Saturday, February 03, 2007

Teaching and Learning

I was recently at a retreat with a bunch of community college faculty from around the state of Washington. I find these sorts of meetings both exhilarating and exhausting. We stay up too late but have conversations about what learning might involve. As I listened to others, spoke my own mind, made a presentation, I saw something about learning that I don’t attend to often enough. Tom Drummond over at North Seattle Community College has been riffing on this theme for a while (maybe 20 years); I’ve been scribbling it in the margins of student papers for at least 10 years: SLOW DOWN!

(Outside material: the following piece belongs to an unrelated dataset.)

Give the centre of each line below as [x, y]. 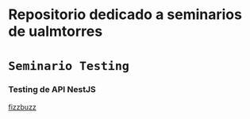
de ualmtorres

I think that we all hope that teachers will come up with some magic strategy that makes learners see what they will need to know and do and how to comprehend and act. Anyone who has taught a while knows that the magic happens from time to time but rarely because a teacher “knows,” at least consciously. It happens because the teacher has slowed down a setting at a moment when a learner is ready to look again at what she or he is up to and to say, “Oh!” The knowledge is always already out there (the teacher learned it somewhere, and the Net makes what the teacher knows as close as a Tully’s). The skills are a matter of practicing substeps even if they are boring and hard. What is magic is the opportunity to look at what’s been said or tried and to own that look. Such an act requires the normal time-space flow to SLOW DOWN so that a learner can still see what’s happening but doesn’t have to do or learn the next thing just yet.

Why is such an act so rare, I wonder? As a writer, I can dig a poem out of my journal almost every time if I take time. Why don’t I do this very often? Other things to do? Not sure that this sort of reflection earns me much money (indeed, it may be costly)? Lack of confidence? Perhaps if we stop and look at what we have done in an effort to understand and complete that action or thought, we will discover that more effort is needed, that we will have to stop watching TV if we hope to achieve what we value. Were we to slow down, we might wonder whether we need an iPod or a mobile phone or whether we can really afford them.

Seem to be sounding a bit Wendell Berryish here. Not sure that’s a bad thing.